Single by Gente de Zona featuring Marc Anthony

from the album Visualízate
- Released: April 30, 2015
- Genre: Latin pop
- Length: 3:23
- Label: Sony Music Entertainment US Latin
- Songwriters: Alexander Delgado Hernández, Randy Malcolm, Arbise González
- Producer: Motiff

Gente de Zona singles chronology
| "Piensas (Dile la Verdad)" (2014) | "La Gozadera" (2015) | "Traidora" (2015) |

Marc Anthony singles chronology
| "Yo También" (2014) | "La Gozadera" (2015) | "Traidora" (2015) |

Music video
- "La Gozadera" on YouTube

= La Gozadera =

2015 single by Gente de Zona

"La Gozadera" (Spanish term meaning a "good time" or "party") is a song by Cuban duo Gente de Zona as the lead single for their third studio album Visualízate. Featuring American singer Marc Anthony, it was released on April 30, 2015, by Sony Music Latin. The music video for the song was nominated in the Videoclip Awards 2016, The music video was directed by Alejandro Pérez and filmed in Cuba while the scenes with Marc Anthony were filmed in the Dominican Republic. The song was produced by Motiff, a salsa version was also recorded which was produced by Sergio George. As of May 2025, the video has received over 1.6 billion views on YouTube.

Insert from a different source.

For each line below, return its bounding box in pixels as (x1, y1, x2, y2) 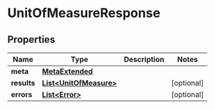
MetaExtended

The official remix features American rapper Pitbull.

“La Gozadera” was revealed as the official song of the 2021 Copa América tournament, with the song itself being a customized version featuring Copa América-related lyrics.

==Charts==

===Weekly charts===

| Chart (2015–16) | Peak position |
|---|---|
| Belgium (Ultratip Bubbling Under Flanders) | 55 |
| Belgium (Ultratip Bubbling Under Wallonia) | 47 |
| France (SNEP) | 124 |
| Italy (FIMI) | 92 |
| Netherlands (Dutch Tipparade 40) | 3 |
| Netherlands (Single Tip) | 4 |
| Portugal (AFP) | 46 |
| Romania (Romanian Top 100) | 8 |
| Spain (Promusicae) | 1 |
| Switzerland (Schweizer Hitparade) | 34 |
| US Hot Latin Songs (Billboard) | 2 |
| US Latin Pop Airplay (Billboard) | 3 |
| US Latin Airplay (Billboard) | 1 |
| US Latin Rhythm Airplay (Billboard) | 1 |
| US Tropical Airplay (Billboard) | 1 |

===Year-end charts===

| Chart (2015) | Position |
|---|---|
| Spain (PROMUSICAE) | 4 |
| US Hot Latin Songs (Billboard) | 7 |

| Chart (2016) | Position |
|---|---|
| Spain (PROMUSICAE) | 44 |

==Certifications==

| Region | Certification | Certified units/sales |
| Italy (FIMI) | Platinum | 50,000^{‡} |
| Mexico (AMPROFON) | Diamond+2× Platinum+Gold | 450,000^{‡} |
| Poland (ZPAV) | Gold | 25,000^{‡} |
| Spain (Promusicae) | 6× Platinum | 360,000^{‡} |
| United States (RIAA) | 12× Platinum (Latin) | 720,000^{‡} |
^{‡} Sales+streaming figures based on certification alone.

==Awards and nominations==

| Year | Ceremony | Award | Result |
|---|---|---|---|
| 2015 | Latin American Music Awards | Favorite Tropical Song | Won |
| 2016 | Lo Nuestro Awards | Video of the Year | Nominated |

==In other media==
"La Gozadera" was featured in a 2017 Chilean animated film Condorito: La Película.

In 2021, in conjunction with that year's Copa América, the remix version, which was the official song of the event, was released. This version has some changes from the original lyrics, with the goal of mentioning only the countries participating in the competition.